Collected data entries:
───

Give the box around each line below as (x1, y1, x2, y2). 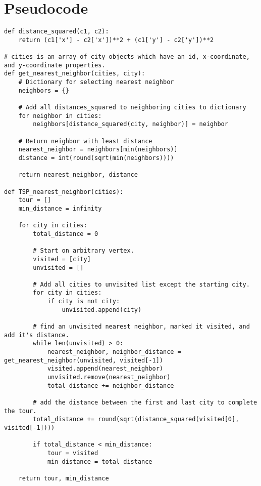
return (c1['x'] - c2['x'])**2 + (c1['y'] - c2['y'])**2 (18, 36, 214, 44)
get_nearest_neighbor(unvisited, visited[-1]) (4, 356, 163, 364)
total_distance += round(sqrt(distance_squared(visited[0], (33, 416, 239, 423)
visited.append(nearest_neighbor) (47, 365, 163, 373)
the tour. (4, 407, 37, 415)
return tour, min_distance (18, 474, 109, 482)
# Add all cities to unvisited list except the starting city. (33, 280, 250, 288)
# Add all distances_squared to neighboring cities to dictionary (18, 104, 246, 111)
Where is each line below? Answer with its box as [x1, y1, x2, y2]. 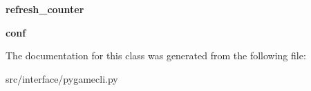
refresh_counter [6, 2, 84, 16]
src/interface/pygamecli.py [6, 71, 118, 85]
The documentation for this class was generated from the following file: [6, 48, 306, 63]
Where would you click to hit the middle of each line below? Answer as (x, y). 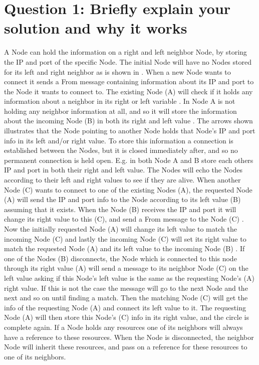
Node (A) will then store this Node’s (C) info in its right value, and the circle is (126, 317)
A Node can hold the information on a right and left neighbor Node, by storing (125, 52)
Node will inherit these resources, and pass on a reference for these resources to (126, 347)
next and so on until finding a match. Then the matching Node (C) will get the (126, 298)
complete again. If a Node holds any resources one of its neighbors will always (123, 327)
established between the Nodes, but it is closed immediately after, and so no (121, 150)
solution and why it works (96, 28)
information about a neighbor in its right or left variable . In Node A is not (120, 101)
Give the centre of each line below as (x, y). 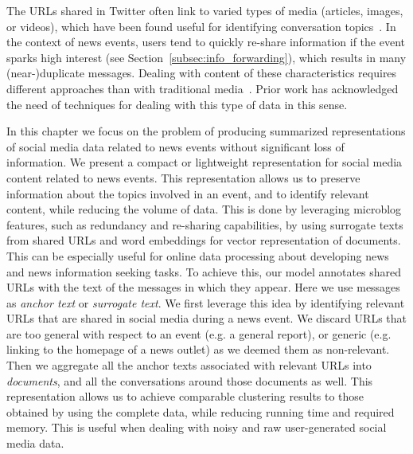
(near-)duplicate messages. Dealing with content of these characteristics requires (202, 73)
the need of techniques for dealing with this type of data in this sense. (177, 104)
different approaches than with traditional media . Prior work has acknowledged (203, 88)
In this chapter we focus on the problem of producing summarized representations (206, 131)
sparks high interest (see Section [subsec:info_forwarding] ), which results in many (206, 57)
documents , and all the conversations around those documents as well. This (190, 380)
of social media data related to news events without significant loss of (175, 146)
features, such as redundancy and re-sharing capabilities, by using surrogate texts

───

## TASK DESCRIPTION
Within the entries above, how many lines include the word "left"? Respond with the number only.

## ANSWER TO THE PROBLEM
2